Is that true? Is the hyperbola traced out by different gamma's or v's (as you look at it?)

I guess that it is traced out dependent on the a's, as the x and t values, once the gamma is calculated (it is known from the given v,) are both linear. (x' is linearly related to x and t and t' is linearly related to x and t) - kind of makes sense in the idea of a ongoing translation of axes.

Also, makes sense that if the gamma had any play in the original equation (the a's) I gave (from Einstein, et al,) then it wouldn't dop out as we derived the 4-space equation from the Lorentx transforms.

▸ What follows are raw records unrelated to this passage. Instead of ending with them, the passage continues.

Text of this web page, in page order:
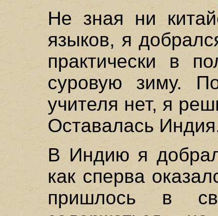
Не зная ни
языков, я
практически в
суровую зиму.
учителя нет, я
Оставалась
В Индию я
как сперва
пришлось в
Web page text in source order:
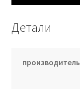
Детали
производитель
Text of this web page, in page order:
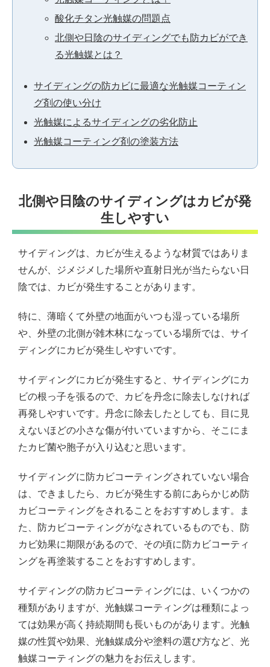
酸化チタン光触媒の問題点
北側や日陰のサイディングでも防カビができ
る光触媒とは？
サイディングの防カビに最適な光触媒コーティン
グ剤の使い分け
光触媒によるサイディングの劣化防止
光触媒コーティング剤の塗装方法
北側や日陰のサイディングはカビが発
生しやすい
サイディングは、カビが生えるような材質ではありま
せんが、ジメジメした場所や直射日光が当たらない日
陰では、カビが発生することがあります。
特に、薄暗くて外壁の地面がいつも湿っている場所
や、外壁の北側が雑木林になっている場所では、サイ
ディングにカビが発生しやすいです。
サイディングにカビが発生すると、サイディングにカ
ビの根っ子を張るので、カビを丹念に除去しなければ
再発しやすいです。丹念に除去したとしても、目に見
えないほどの小さな傷が付いていますから、そこにま
たカビ菌や胞子が入り込むと思います。
サイディングに防カビコーティングされていない場合
は、できましたら、カビが発生する前にあらかじめ防
カビコーティングをされることをおすすめします。ま
た、防カビコーティングがなされているものでも、防
カビ効果に期限があるので、その頃に防カビコーティ
ングを再塗装することをおすすめします。
サイディングの防カビコーティングには、いくつかの
種類がありますが、光触媒コーティングは種類によっ
ては効果が高く持続期間も長いものがあります。光触
媒の性質や効果、光触媒成分や塗料の選び方など、光
触媒コーティングの魅力をお伝えします。
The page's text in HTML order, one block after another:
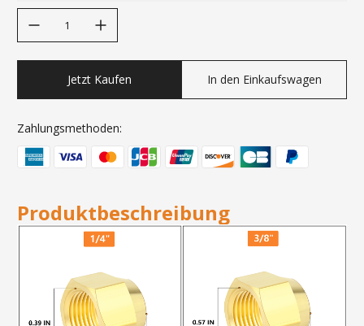
Jetzt Kaufen In den Einkaufswagen
Zahlungsmethoden:
Produktbeschreibung
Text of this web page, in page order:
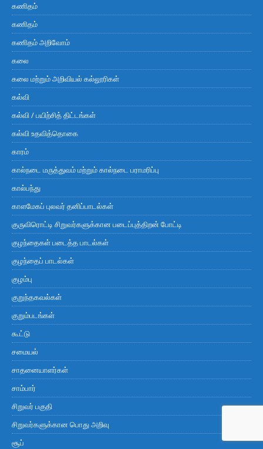
கணிதம்
கணிதம்
கணிதம் அறிவோம்
கலை
கலை மற்றும் அறிவியல் கல்லூரிகள்
கல்வி
கல்வி / பயிற்சித் திட்டங்கள்
கல்வி உதவித்தொகை
காரம்
கால்நடை மருத்துவம் மற்றும் கால்நடை பராமரிப்பு
கால்பந்து
காளமேகப் புலவர் தனிப்பாடல்கள்
குருவிரொட்டி சிறுவர்களுக்கான படைப்புத்திறன் போட்டி
குழந்தைகள் படைத்த பாடல்கள்
குழந்தைப் பாடல்கள்
குழம்பு
குறுந்தகவல்கள்
குறும்படங்கள்
கூட்டு
சமையல்
சாதனையாளர்கள்
சாம்பார்
சிறுவர் பகுதி
சிறுவர்களுக்கான பொது அறிவு
சூப்
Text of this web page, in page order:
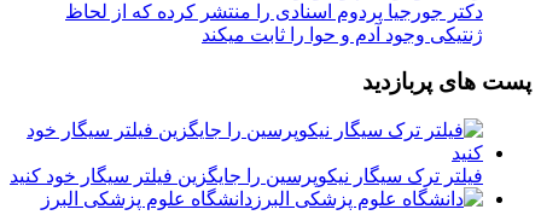
دکتر جورجیا پردوم اسنادی را منتشر کرده که از لحاظ
ژنتیکی وجود آدم و حوا را ثابت میکند
پست های پربازدید
فیلتر ترک سیگار نیکوپرسین را جایگزین فیلتر سیگار خود کنید
دانشگاه علوم پزشکی البرز
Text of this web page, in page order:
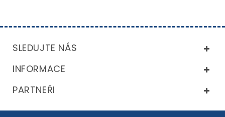
SLEDUJTE NÁS
INFORMACE
PARTNEŘI

Let me know... is the hyperbola gamma dependent? I now don't think so. So, where does the a come from? What does it mean?

 

[yossell]

I guess I too am a bit confused at what you're getting at, so sorry if this is worse than useless...

Clearly, the c'2t'2 - x'2 = c2t2 - x2 represents different points for different x's and t's with respect to two specific frames of reference in which, by custom the S' frame is moving at v wrt to S frame (or inertial frame which is arbitrarily assigned.)

I would say they represent the SAME spacetime point. Take a coordinate system, O. Take an arbitrary event in that coordinate system, E. Suppose in O its got coordinates (t, x). If you like, put a^2 = c^2t^2 - x^2 - but remember, the event is arbitrary. Then, in any other coordinate system O' (with the same origin), whatever its velocity wrt O, if the *same* event has coordinates (t' x') in O', then c^2t'^2 - x'^2 = a^2 also.

So a is to a large part arbitrary - it just depends on the event you chose. It's the *invariance* of a, the fact that the value of this function of the coordinates of one and the same event comes out the same - even when we change our coordinate systems.

 

[stevmg]

I guess I too am a bit confused at what you're getting at, so sorry if this is worse than useless...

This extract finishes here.